Réactions américaines
Washington a qualifié la décision sud‑africaine de contre‑productive. Tommy Beigott, porte‑parole adjoint du département d’État, a déclaré sur le réseau X que l’expulsion d’un diplomate en raison de ses critiques sur les liens entre l’ANC et des mouvements tels que le Hamas reflète une priorité accordée aux ressentiments politiques au détriment des intérêts des Sud‑Africains.
Selon l’administration américaine, ce type de mesure risque d’affaiblir les canaux diplomatiques utiles pour résoudre des différends et protéger les citoyens des deux pays, dans un contexte déjà tendu.
Motifs avancés par Pretoria
Le gouvernement sud‑africain a annoncé que le chargé d’affaires israélien, Ariel Siedman, avait été déclaré persona non grata et sommé de quitter le pays sous 72 heures. Le ministère des Relations internationales et de la Coopération a évoqué « une série de violations inacceptables des normes et pratiques diplomatiques ».
Parmi les comportements incriminés, Pretoria cite l’utilisation répétée de plateformes officielles israéliennes pour porter des attaques contre le président Cyril Ramaphosa ainsi que le manquement délibéré à informer les autorités sud‑africaines de visites potentielles de hauts responsables israéliens.
Le ministère a estimé que ces agissements constituent une « violation substantielle » de la Convention de Vienne sur les relations diplomatiques, et qu’ils ont sapé la confiance et les protocoles fondamentaux des relations bilatérales.
Riposte israélienne
Dans la foulée, Israël a pris des mesures réciproques en déclarant le chef de la mission sud‑africaine à Tel‑Aviv persona non grata, avec la même injonction de départ sous 72 heures. Tel Aviv a qualifié la décision sud‑africaine d’« attaque malveillante » sur la scène internationale.
Ce bras de fer diplomatique illustre l’escalade entre les deux États, marquée par des réponses symétriques et un durcissement des postures officielles.

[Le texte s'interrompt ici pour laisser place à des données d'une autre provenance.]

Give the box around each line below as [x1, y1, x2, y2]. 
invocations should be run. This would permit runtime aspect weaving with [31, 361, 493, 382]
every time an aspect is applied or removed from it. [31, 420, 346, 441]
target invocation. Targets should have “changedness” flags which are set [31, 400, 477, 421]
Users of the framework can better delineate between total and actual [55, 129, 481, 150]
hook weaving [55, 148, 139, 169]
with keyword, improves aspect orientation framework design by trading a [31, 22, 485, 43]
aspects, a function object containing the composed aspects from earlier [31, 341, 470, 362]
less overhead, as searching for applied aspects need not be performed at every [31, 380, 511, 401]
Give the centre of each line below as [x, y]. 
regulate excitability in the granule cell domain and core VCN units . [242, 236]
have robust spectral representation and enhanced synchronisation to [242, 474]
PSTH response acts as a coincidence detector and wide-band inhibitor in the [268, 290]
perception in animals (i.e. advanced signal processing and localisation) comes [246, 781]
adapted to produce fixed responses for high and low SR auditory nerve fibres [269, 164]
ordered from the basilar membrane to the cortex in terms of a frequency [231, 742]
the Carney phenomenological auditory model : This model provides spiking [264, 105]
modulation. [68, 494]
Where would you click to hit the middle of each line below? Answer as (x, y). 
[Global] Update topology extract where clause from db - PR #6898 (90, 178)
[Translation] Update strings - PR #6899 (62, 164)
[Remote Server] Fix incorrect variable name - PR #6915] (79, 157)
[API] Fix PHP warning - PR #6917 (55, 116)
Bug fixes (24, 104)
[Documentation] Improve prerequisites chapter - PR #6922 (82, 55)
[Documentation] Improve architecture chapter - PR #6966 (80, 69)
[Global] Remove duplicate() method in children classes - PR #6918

Contexte et enjeux juridiques
Ces tensions s’inscrivent dans un contexte plus large, notamment après le conflit dans la bande de Gaza et les prises de position juridiques et politiques de l’Afrique du Sud. Le 29 décembre 2023, Pretoria a saisi la Cour internationale de Justice, accusant Israël de violations de la Convention pour la prévention et la répression du crime de génocide de 1948.
Au‑delà des actes symboliques d’expulsion, les différends juridiques et diplomatiques pourraient avoir des répercussions durables sur la coopération bilatérale, les échanges diplomatiques et la posture des partenaires internationaux vis‑à‑vis des deux pays.
Pour l’heure, la situation reste volatile et susceptible de nouvelles mesures réciproques. Les déclarations publiques des capitales montrent que la dissension est aujourd’hui autant politique que diplomatique, rendant toute désescalade délicate sans initiatives de dialogue soutenu.